Now for some results! The Scrolls Benchmarkpaper (leaderboard here) and the ZeroScrolls Benchmark (Leaderboard Here) compile results on long summarization datasets into convenient places. ZeroScrolls documents the scores of popular LLMs on various long context summary datasets using zero-shot prompting, while Scrolls documents the scores of fine-tuned models using the same test datasets. These papers and leaderboards have some great comparisons to see how Encoder-Decoder and Decoder-Only models stack up. The ZeroScrolls paper shows how a Fine-tuned encoder-decoder model (ColT5 with 5.3B params) outperforms prompted models that are over 10 times bigger (e.g. Llama-70B that has 70B params)! Now there are plenty of discussion points here about the intricacies of how the experiment was run and how prompts were provided to the LLMs, but it’s important to see that a decoder-only LLM like GPT may not be the best or even cheapest option at scale to get the best performance on a task that isn’t naturally suited to its architecture.
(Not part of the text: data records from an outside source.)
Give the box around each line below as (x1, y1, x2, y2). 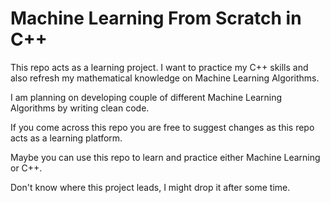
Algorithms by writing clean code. (10, 102, 150, 114)
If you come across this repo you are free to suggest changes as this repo (10, 121, 315, 133)
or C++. (10, 162, 43, 174)
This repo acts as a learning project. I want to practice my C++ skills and (10, 61, 309, 73)
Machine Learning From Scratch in (10, 7, 302, 30)
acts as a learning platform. (10, 132, 123, 144)
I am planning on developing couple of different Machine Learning (10, 91, 283, 103)
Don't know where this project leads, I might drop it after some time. (10, 181, 291, 193)
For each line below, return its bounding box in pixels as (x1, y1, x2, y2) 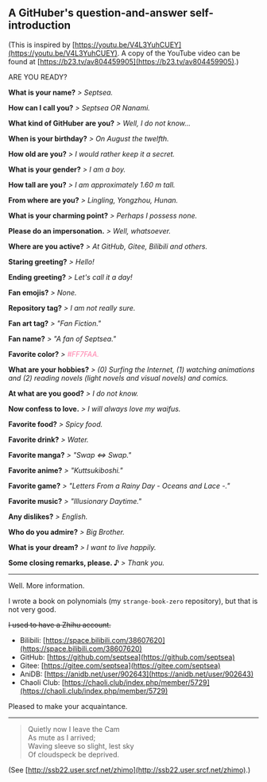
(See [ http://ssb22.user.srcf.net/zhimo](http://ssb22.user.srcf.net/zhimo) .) (8, 765, 251, 774)
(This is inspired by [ (8, 40, 75, 49)
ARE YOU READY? (8, 72, 68, 82)
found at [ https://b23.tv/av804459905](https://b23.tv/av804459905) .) (8, 56, 239, 66)
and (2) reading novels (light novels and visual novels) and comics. (8, 373, 229, 382)
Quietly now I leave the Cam (27, 724, 121, 734)
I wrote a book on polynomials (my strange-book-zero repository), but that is (8, 596, 258, 606)
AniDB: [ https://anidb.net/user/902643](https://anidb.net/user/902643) (19, 669, 254, 679)
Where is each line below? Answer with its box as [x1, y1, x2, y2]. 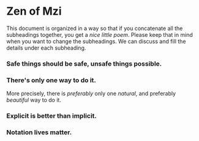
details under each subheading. [6, 44, 86, 51]
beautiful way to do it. [6, 96, 61, 104]
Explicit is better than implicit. [6, 112, 97, 120]
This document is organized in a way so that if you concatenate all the [6, 25, 183, 32]
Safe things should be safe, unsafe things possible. [6, 59, 162, 68]
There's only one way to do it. [6, 75, 97, 84]
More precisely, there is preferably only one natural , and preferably [6, 90, 176, 97]
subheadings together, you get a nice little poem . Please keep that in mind [6, 31, 193, 38]
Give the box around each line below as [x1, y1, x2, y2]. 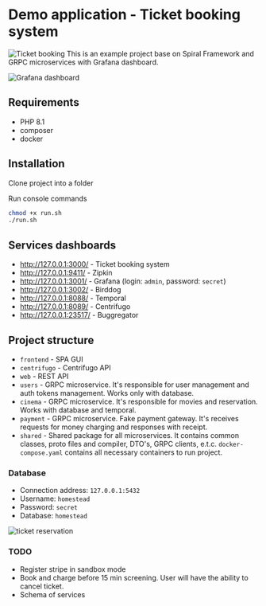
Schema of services [19, 589, 86, 599]
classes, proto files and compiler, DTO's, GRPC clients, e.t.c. [19, 439, 217, 448]
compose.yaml [19, 448, 64, 457]
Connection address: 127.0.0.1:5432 [19, 486, 141, 495]
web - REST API [19, 371, 69, 381]
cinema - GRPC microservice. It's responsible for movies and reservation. [19, 397, 258, 406]
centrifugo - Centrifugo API [19, 362, 111, 372]
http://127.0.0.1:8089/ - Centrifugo [19, 302, 131, 311]
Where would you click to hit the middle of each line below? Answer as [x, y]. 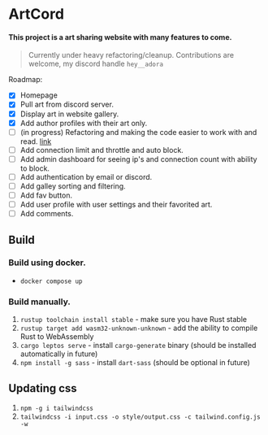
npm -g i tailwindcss [56, 408]
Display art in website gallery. [69, 114]
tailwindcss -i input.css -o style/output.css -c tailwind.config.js [140, 417]
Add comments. [47, 214]
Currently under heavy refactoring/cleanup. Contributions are [131, 55]
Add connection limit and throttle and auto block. [102, 150]
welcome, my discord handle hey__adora [96, 64]
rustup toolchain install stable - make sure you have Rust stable [134, 320]
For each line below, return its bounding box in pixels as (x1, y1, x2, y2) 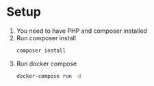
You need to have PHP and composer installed (16, 27, 148, 35)
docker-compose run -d (16, 72, 81, 79)
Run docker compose (16, 59, 77, 68)
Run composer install (16, 33, 77, 42)
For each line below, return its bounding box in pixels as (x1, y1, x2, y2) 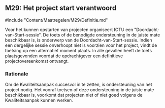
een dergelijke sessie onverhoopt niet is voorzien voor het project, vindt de (5, 42, 157, 48)
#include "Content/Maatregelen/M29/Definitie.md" (5, 17, 108, 23)
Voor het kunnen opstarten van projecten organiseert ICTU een (5, 27, 133, 33)
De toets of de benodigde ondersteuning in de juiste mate (43, 32, 160, 37)
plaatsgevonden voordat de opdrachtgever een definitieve (5, 53, 123, 59)
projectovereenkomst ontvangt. (5, 58, 69, 64)
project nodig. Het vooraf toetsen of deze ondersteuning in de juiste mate (5, 87, 154, 93)
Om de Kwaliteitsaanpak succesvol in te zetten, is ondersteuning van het (5, 81, 153, 88)
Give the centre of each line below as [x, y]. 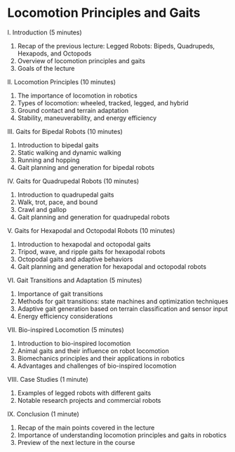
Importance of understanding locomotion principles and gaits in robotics [122, 435]
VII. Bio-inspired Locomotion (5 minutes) [66, 330]
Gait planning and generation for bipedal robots [86, 167]
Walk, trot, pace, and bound [58, 202]
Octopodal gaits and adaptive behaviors [75, 259]
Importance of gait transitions [60, 293]
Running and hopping [48, 160]
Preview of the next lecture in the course [76, 442]
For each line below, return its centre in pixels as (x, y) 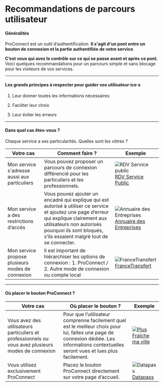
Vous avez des (24, 320)
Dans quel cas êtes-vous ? (32, 130)
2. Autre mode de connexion (76, 268)
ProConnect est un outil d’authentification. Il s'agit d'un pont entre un (75, 44)
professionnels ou (28, 339)
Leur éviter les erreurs (34, 114)
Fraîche (141, 336)
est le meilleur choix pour (92, 326)
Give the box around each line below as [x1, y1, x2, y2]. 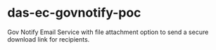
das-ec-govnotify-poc [7, 5, 141, 21]
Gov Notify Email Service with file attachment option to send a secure [7, 28, 209, 36]
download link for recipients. [7, 35, 90, 43]
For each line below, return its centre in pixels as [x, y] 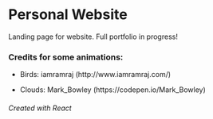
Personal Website [68, 15]
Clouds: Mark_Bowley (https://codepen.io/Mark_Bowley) [112, 90]
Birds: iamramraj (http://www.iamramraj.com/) [95, 75]
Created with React [40, 108]
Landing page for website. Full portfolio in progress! [93, 36]
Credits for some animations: [66, 57]
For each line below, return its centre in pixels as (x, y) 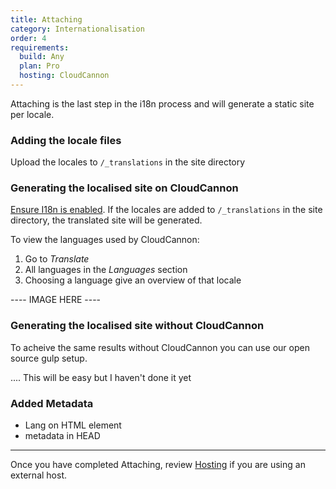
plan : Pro (39, 66)
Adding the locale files (66, 140)
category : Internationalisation (77, 29)
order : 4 (28, 38)
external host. (38, 475)
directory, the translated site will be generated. (106, 220)
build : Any (42, 57)
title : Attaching (46, 19)
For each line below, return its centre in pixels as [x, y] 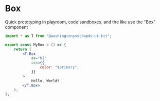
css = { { [38, 63]
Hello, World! [45, 81]
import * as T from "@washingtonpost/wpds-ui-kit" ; [58, 36]
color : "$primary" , [59, 67]
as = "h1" [39, 58]
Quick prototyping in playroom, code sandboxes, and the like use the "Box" [80, 22]
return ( [23, 49]
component [17, 27]
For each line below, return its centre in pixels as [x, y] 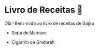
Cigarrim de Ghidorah [33, 42]
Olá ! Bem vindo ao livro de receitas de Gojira [49, 23]
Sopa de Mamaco [29, 33]
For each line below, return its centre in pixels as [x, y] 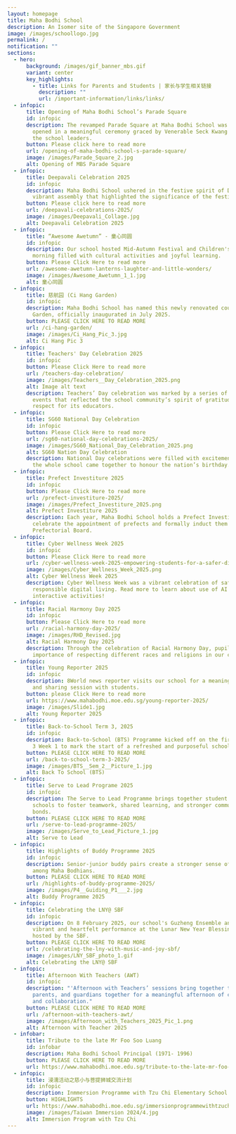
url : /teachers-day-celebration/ [75, 374]
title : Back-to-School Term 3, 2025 [79, 727]
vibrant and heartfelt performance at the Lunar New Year [119, 929]
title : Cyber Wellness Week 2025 [75, 543]
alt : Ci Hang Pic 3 [54, 341]
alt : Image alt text [56, 387]
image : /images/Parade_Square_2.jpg [79, 158]
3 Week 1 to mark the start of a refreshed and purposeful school [132, 746]
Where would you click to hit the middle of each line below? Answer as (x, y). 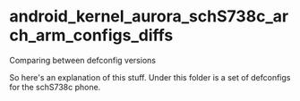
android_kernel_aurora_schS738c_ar (149, 17)
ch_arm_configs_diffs (91, 35)
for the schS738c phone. (55, 87)
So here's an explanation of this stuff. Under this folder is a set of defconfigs (150, 77)
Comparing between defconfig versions (83, 60)
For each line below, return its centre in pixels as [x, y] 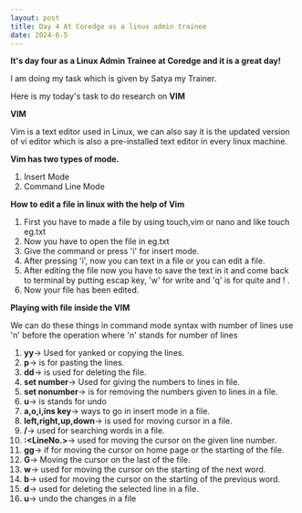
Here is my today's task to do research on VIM [98, 96]
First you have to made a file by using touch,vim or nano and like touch [156, 222]
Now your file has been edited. [81, 290]
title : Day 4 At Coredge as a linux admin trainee [109, 27]
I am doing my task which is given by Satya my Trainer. [114, 79]
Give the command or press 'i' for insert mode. [111, 251]
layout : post [35, 18]
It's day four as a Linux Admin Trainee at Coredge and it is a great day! [146, 61]
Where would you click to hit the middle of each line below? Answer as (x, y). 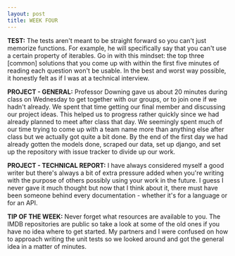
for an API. (23, 202)
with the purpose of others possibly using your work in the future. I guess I (115, 180)
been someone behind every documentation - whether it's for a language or (118, 195)
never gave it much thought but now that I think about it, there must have (113, 188)
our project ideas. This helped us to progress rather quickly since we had (113, 114)
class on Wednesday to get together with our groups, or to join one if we (112, 99)
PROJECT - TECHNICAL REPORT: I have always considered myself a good (116, 165)
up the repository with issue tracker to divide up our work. (91, 152)
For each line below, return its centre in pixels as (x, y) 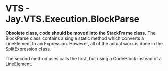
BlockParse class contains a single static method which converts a (75, 38)
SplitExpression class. (28, 49)
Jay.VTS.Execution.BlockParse (72, 19)
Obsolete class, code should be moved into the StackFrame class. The (80, 33)
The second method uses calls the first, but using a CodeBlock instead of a (83, 58)
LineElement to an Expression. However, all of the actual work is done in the (84, 43)
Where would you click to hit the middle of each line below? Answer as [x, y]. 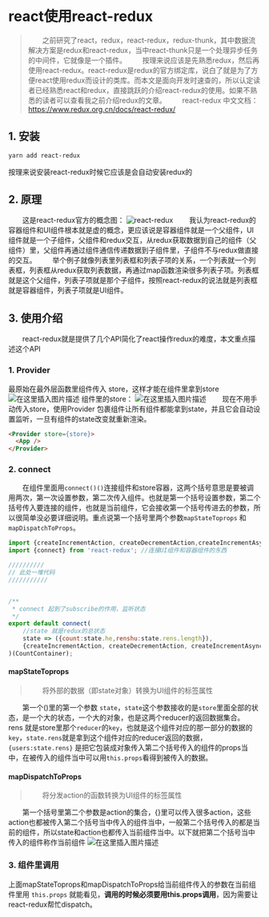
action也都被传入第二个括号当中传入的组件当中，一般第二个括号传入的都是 [131, 822]
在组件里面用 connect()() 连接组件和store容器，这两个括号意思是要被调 [139, 488]
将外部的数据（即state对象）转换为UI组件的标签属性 [128, 691]
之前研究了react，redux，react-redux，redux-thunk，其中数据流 [149, 40]
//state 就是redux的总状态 [64, 631]
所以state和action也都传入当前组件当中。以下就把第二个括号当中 [149, 832]
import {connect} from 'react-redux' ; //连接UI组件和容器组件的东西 [118, 551]
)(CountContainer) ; [41, 653]
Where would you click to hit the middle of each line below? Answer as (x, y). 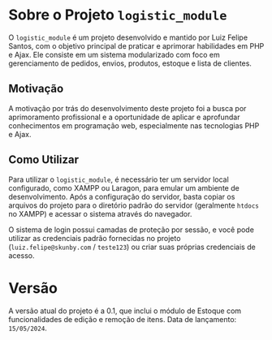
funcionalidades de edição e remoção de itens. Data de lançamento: (123, 319)
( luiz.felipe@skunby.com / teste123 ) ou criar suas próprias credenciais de (132, 247)
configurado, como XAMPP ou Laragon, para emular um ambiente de (124, 187)
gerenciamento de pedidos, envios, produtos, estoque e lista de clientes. (130, 63)
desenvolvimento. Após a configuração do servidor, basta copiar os (122, 196)
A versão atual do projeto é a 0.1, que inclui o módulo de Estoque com (125, 311)
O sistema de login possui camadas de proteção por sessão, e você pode (131, 230)
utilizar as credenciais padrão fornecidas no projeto (95, 238)

I think it’s also worth linking to this post by Yi Tay, a former senior research scientist at Google Brain. He gets deep into technical details comparing the different types of transformer architectures and explains how a decoder-only model is easier to train, but also concludes that it isn’t by default better at all tasks than the encoder-decoder.

Even as LLMs like GPT and Claude improve their performance on benchmarks like this, the question of cost can still play a factor at least in the near term. If a model that is a 10th the size of an LLM can reach similar performance criteria, it may make sense to stick with the smaller model until usage of the larger model reaches a more attractive price point. I could run a small encoder-decoder model locally on my M1 macbook, but I don’t have a prayer of fitting a 500B param model and then running inference on it with a 16k plus token context length.

For casual users, the free usage of ChatGPT/Claude makes them a great resource to use, but it may currently be pricey when put to commercial use. For now, enjoy the irony as I paste all of my above post into Claude-3.5 Sonnet and ask it to generate a summary/conclusion for me to use 😃 . Here it is:

“So, what's the takeaway from our deep dive into the world of AI summarization? Well, it turns out that sometimes, bigger isn't always better – even in the land of large language models! While GPT and its cousins are undoubtedly impressive (who doesn't love a good AI-generated pumpkin pie recipe?), our trusty encoder-decoder models might just be the unsung heroes of summarization. Think of it like this: you wouldn't use a sledgehammer to hang a picture frame, right? Sometimes, a well-tuned, task-specific model is just what the doctor ordered. It's like having a Swiss Army knife versus a well-stocked toolbox – both have their place, depending on the job at hand. So, the next time you're faced with a summarization task, don't automatically jump on the large language model hype train. Take a moment to consider whether a fine-tuned encoder-decoder model might be your ticket to efficiency and cost-effectiveness. After all, in the world of AI, it's not about the size of the model, but how you use it!”